§ **ABOUT THIS EXERCISE**:
Set down every record below exactly as it stands, leaving out the pictures.

§ **INPUT**:
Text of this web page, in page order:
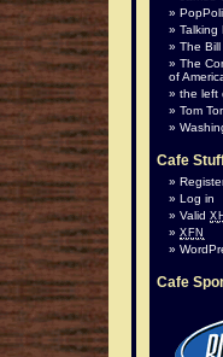
Talking
The
The
of
the left
Tom
Cafe
Log in
Valid
XFN
Cafe
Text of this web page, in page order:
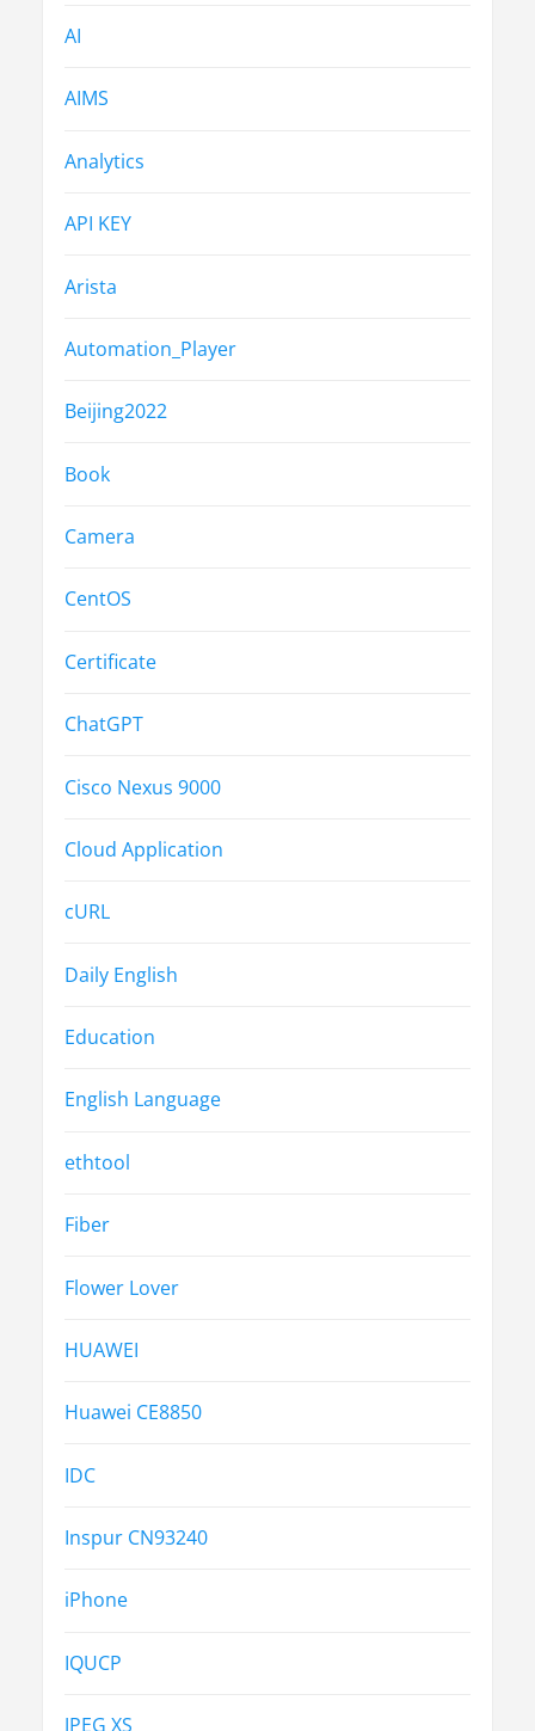
AI
AIMS
Analytics
API KEY
Arista
Automation_Player
Beijing2022
Book
Camera
CentOS
Certificate
ChatGPT
Cisco Nexus 9000
Cloud Application
cURL
Daily English
Education
English Language
ethtool
Fiber
Flower Lover
HUAWEI
Huawei CE8850
IDC
Inspur CN93240
iPhone
IQUCP
JPEG XS

§ **THE ANSWER**:
Text of this web page, in page order:
Talking
The
The
of
the left
Tom
Cafe
Log in
Valid
XFN
Cafe
Text of this web page, in page order:
AI
AIMS
Analytics
API KEY
Arista
Automation_Player
Beijing2022
Book
Camera
CentOS
Certificate
ChatGPT
Cisco Nexus 9000
Cloud Application
cURL
Daily English
Education
English Language
ethtool
Fiber
Flower Lover
HUAWEI
Huawei CE8850
IDC
Inspur CN93240
iPhone
IQUCP
JPEG XS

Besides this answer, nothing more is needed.